Parry responded in writing to queries about his reaction to the task force report."At no point did Frontline or I conclude that the Reagan-Bush campaign struck a deal to block release of the American hostages," he said....
At Frontline, Senior Producer Martin Smith said in a phone interview he had not read the House report. Asked about the two PBS documentaries, he responded, "I have no qualms about doing the shows. We were exploring whether the October Surprise was a legitimate story. We were not saying it was true, we were just reporting what others were saying....We could reach no conclusions about the allegations, and we said so."
Reuven Frank, former president of NBC News, says merely reporting allegations is "irrresponsible" journalism. "...[T]he act of reporting requires selection of credible, newsworthy and important information. This is called 'news judgment.' If you put something on the air you have reason to believe is false, you are doing a major disservice to journalism. The excuse that you are only reporting other people's allegations is bullshit."
Sick refused to be interviewed for this article. Instead he faxed a five-page, single-space letter to AJR in which he attacked this writer.
Sick did write a January 24 op-ed piece in the New York Times in which he acknowledged that the "House report definitely answers many questions." But he insisted the report "does not lay [the] claims (that Casey met secretly in Madrid and Paris) to rest"....He also said that a "new source provided [the task force] information about secret meetings in Paris arranged for Mr. Casey by French intelligence...."
Parry...charged that the House task force "misrepresented facts and discounted contradictory evidence -- most strikingly on Casey's whereabouts -- leaving open the window of suspicion." Furthermore, he implied that the House investigation was not objective and that it used evidence selectively.

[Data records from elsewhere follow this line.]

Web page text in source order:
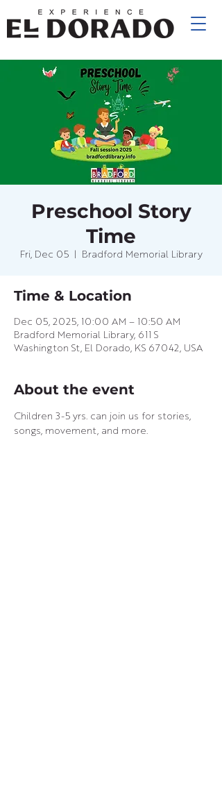
Preschool Story
Time
Fri, Dec 05
  |
Bradford Memorial Library
Time & Location
Dec 05, 2025, 10:00 AM – 10:50 AM
Bradford Memorial Library, 611 S
Washington St, El Dorado, KS 67042, USA
About the event
Children 3-5 yrs. can join us for stories,
songs, movement, and more.
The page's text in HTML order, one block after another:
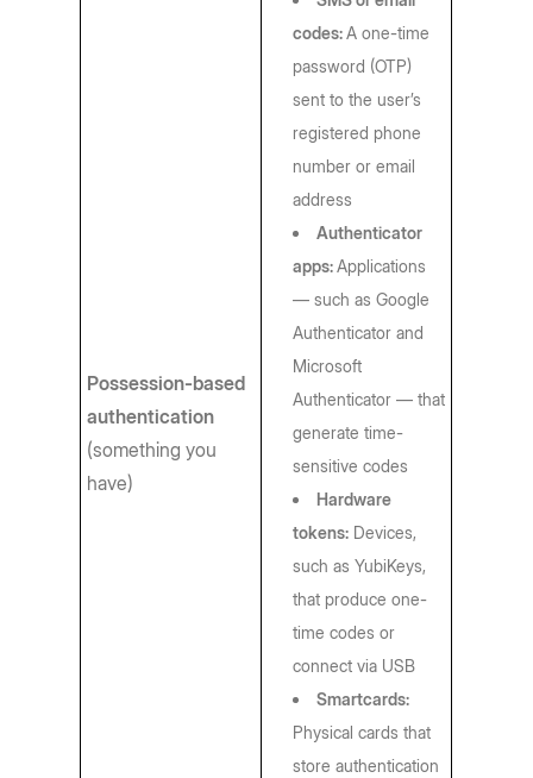
Possession-based
authentication
(something you
have)
codes:A one-time
password (OTP)
sent to the user’s
registered phone
number or email
address
Authenticator
apps:Applications
— such as Google
Authenticator and
Microsoft
Authenticator — that
generate time-
sensitive codes
Hardware
tokens: Devices,
such as YubiKeys,
that produce one-
time codes or
connect via USB
Smartcards:
Physical cards that
store authentication
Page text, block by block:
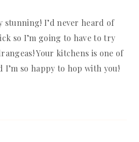
stunning! I’d never heard of
so I’m going to have to try
Your kitchens is one of
I’m so happy to hop with you!
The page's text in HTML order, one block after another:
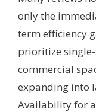
only the
term efficiency
prioritize
commercial
expanding into
Availability for
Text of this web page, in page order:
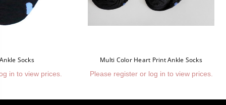
Socks
in to view prices.
Multi Color Heart Print Ankle Socks
Please register or log in to view prices.
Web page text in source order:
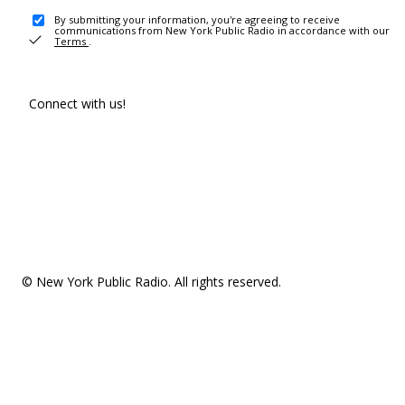
By submitting your information, you're agreeing to receive
communications from New York Public Radio in accordance with our
Terms .
Connect with us!
© New York Public Radio. All rights reserved.
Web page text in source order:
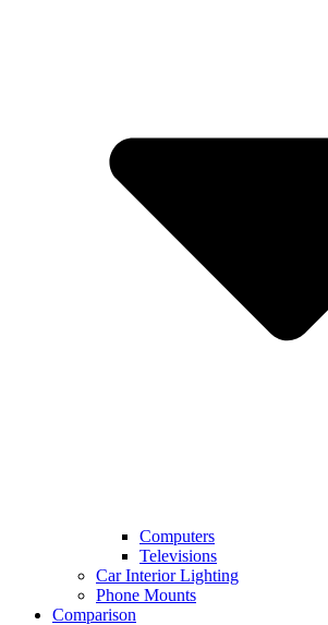
Computers
Televisions
Car Interior Lighting
Phone Mounts
Comparison
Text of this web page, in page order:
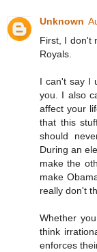
Unknown
First, I don't
Royals.
I can't say I
you. I also
affect your
that this
should
During an
make the
make
really don't
Whether
think
enforces
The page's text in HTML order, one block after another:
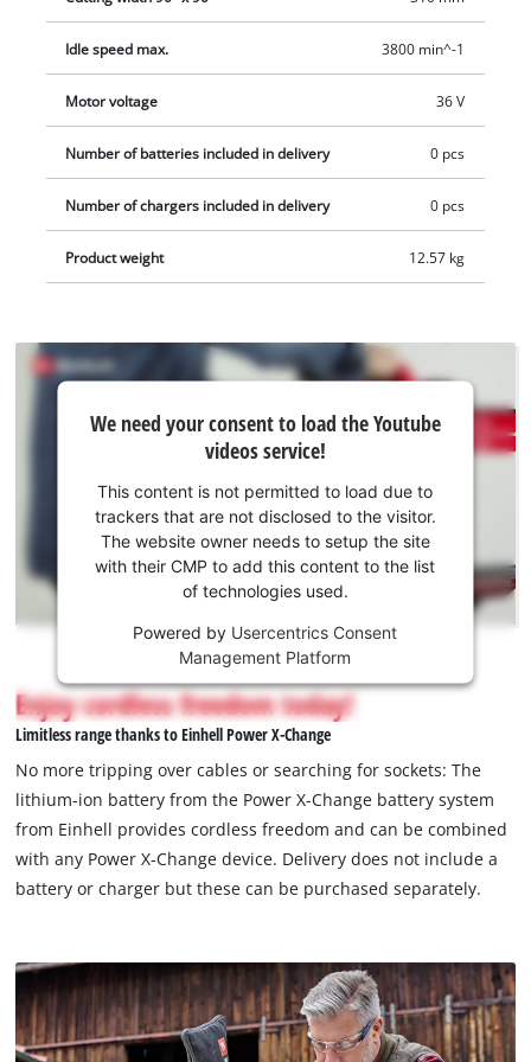
45° to the left for miter cuts. The high-performance saw has a
high-quality carbide-tipped precision saw blade developed
line laser and an LED light ensures that cuts can be made
quickly, accurately and above all safely. The cordless drag,
crosscut and miter saw also has a sawdust bag or an adapter
for an extractor, for keeping both the workplace and the air
clean.
Idle speed max. 3800 min^-1
Motor voltage 36 V
Number of batteries included in delivery 0 pcs
Number of chargers included in delivery 0 pcs
Product weight 12.57 kg
Youtube
service!
is
not
permitted
to
due
to
trackers
that
disclosed
the
visitor.
We need your consent to load the Youtube
videos service!
This content is not permitted to load due to
trackers that are not disclosed to the visitor.
The website owner needs to setup the site
with their CMP to add this content to the list
of technologies used.
Powered by Usercentrics Consent
Management Platform
Enjoy cordless freedom today!
Limitless range thanks to Einhell Power X-Change
No more tripping over cables or searching for sockets: The
lithium-ion battery from the Power X-Change battery system
from Einhell provides cordless freedom and can be combined
with any Power X-Change device. Delivery does not include a
battery or charger but these can be purchased separately.
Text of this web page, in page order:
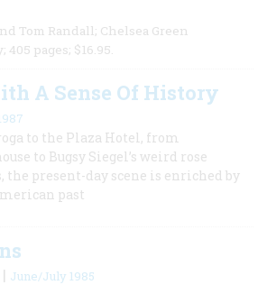
Tom Randall; Chelsea Green
pages; $16.95.
A Sense Of History
to the Plaza Hotel, from
to Bugsy Siegel’s weird rose
the present-day scene is enriched by
past
| June/July 1985
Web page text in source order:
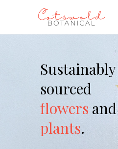
Sustainably
sourced
flowers and
plants.
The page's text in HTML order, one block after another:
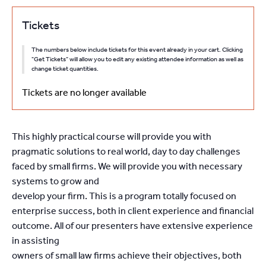
Tickets
The numbers below include tickets for this event already in your cart. Clicking
"Get Tickets" will allow you to edit any existing attendee information as well as
change ticket quantities.
Tickets are no longer available
This highly practical course will provide you with
pragmatic solutions to real world, day to day challenges
faced by small firms. We will provide you with necessary
systems to grow and
develop your firm. This is a program totally focused on
enterprise success, both in client experience and financial
outcome. All of our presenters have extensive experience
in assisting
owners of small law firms achieve their objectives, both
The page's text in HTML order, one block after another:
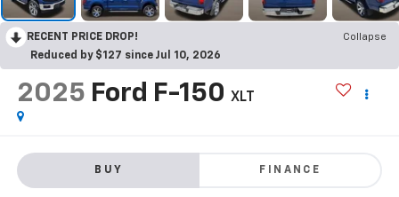
RECENT PRICE DROP!
Collapse
Reduced by $127 since Jul 10, 2026
2025 Ford F-150 XLT
BUY FINANCE
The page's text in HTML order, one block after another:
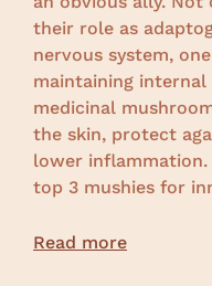
their role as
nervous system,
maintaining
medicinal
the skin, protect
lower inflammation.
top 3 mushies for
Read more
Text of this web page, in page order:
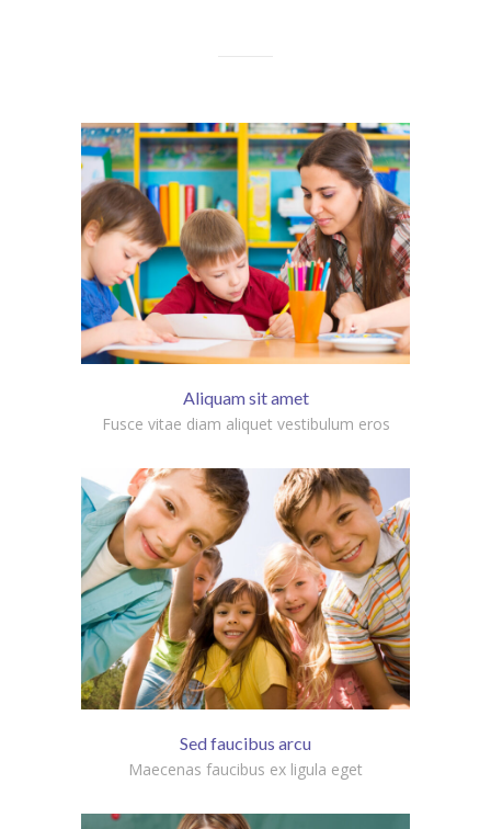
Aliquam sit amet
Fusce vitae diam aliquet vestibulum eros
Sed faucibus arcu
Maecenas faucibus ex ligula eget

In fact, the House report not only concluded there is "no evidence" that Casey participated in meetings in Madrid or Paris, but that calendars, eyewitness accounts, telephone logs and credit card receipts showed that he was in the United States and London at the time of the alleged meetings. Moreover, witnesses, documents and FBI wiretaps indicate that the man Casey allegedly met, Cyrus Hashemi, was in New York and Connecticut when Sick alleges he was in Madrid and Paris....
Barcella, the task force's chief counsel, says that both Sick and Parry rely on information the task force discovered and "ignore the vast amount of other evidence in the report that says why we came to our conclusion. I think Sick and probably Parry honestly believe that this happened and filter facts through that belief. I am not sure what will dissuade them."
If the last sentence in Parry's December Washington Post piece is any indication, nothing will. "...[I]n the world of conspiracy and counter-conspiracy," he wrote, "no answer is likely to be final."